Un altro rischio di questa fase, in cui alle piccole aziende in particolare viene a mancare la liquidità, è che la criminalità organizzata se ne approfitti per infiltrarsi. Fittuccia è piuttosto chiaro in merito: “Anche se l’Umbria non è particolarmente appetibile, noi siamo vigili. Le aziende non possono reggere ancora molto, questa situazione può generare l’intervento della mafia, della camorra o della ‘ndrangheta. Qualcuno può prendere per il collo l’imprenditore così come ci possono essere casi di usura. Le banche, del resto, se riscontrano anche una piccola irregolarità, non possono concedere credito e quindi, se sei disperato, finisci per rivolgerti a canali illegali”. Si fa il possibile per evitarlo: “Noi contattiamo un paio di volte alla settimana tutti gli associati chiedendo di segnalarci episodi di questo tipo. Godiamo anche della vicinanza e della collaborazione della guardia di finanza”.
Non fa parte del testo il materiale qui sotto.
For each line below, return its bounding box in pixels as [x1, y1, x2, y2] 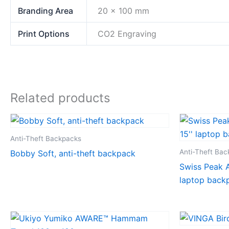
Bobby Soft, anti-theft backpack [10, 148, 135, 158]
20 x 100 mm [98, 6, 150, 16]
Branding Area [18, 6, 74, 16]
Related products [10, 90, 110, 106]
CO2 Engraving [98, 29, 157, 39]
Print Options [18, 29, 70, 39]
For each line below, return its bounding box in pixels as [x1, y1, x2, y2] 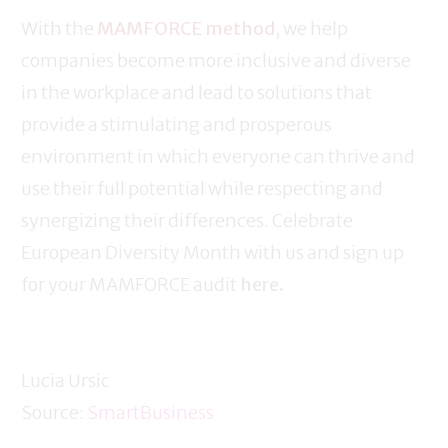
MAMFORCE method [97, 17, 275, 41]
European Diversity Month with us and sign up [21, 241, 404, 265]
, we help [275, 17, 348, 41]
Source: [21, 401, 87, 425]
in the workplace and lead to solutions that [21, 81, 372, 105]
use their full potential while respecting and [21, 177, 383, 201]
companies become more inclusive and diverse [21, 49, 411, 73]
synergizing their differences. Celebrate [21, 209, 353, 233]
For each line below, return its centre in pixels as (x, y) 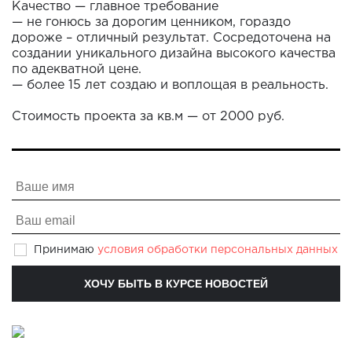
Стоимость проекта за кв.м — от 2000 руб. (150, 117)
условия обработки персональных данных (218, 250)
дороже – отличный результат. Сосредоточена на (171, 38)
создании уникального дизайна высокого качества (174, 54)
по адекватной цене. (77, 70)
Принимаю (66, 250)
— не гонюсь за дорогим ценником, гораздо (151, 22)
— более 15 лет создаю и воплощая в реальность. (170, 85)
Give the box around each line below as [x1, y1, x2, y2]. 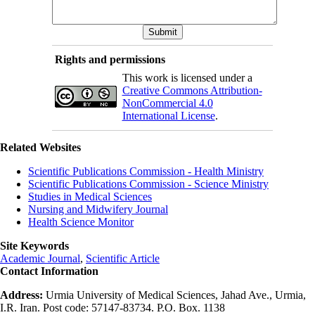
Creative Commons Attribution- [122, 84, 262, 96]
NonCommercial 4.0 [122, 96, 213, 109]
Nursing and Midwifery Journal [28, 202, 168, 215]
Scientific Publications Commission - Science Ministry [28, 177, 269, 190]
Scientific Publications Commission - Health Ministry [28, 165, 264, 177]
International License [122, 109, 215, 122]
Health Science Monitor [28, 215, 134, 228]
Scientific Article [86, 252, 160, 264]
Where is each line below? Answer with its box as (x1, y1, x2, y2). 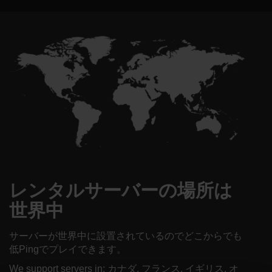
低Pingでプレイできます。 (9, 243, 126, 254)
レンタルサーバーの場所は (9, 180, 233, 200)
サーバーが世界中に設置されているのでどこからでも (9, 230, 242, 241)
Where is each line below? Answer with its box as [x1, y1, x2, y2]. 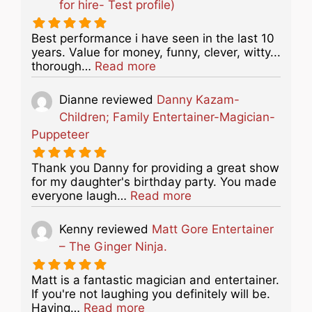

Certo, per l’Umbria questo 21esimo secolo non è dei migliori: prima il terremoto, poi il covid: “A livello turistico, ci eravamo ripresi molto bene dal sisma, avevamo avuto più di sei milioni di presenze nel 2019. Il 2020 si era presentato ancora migliore, prima che arrivasse il frontale del coronavirus a marzo. Un evento, questo, che ci ha fatto sprofondare, ma vogliamo comunque guardare ed essere positivi”.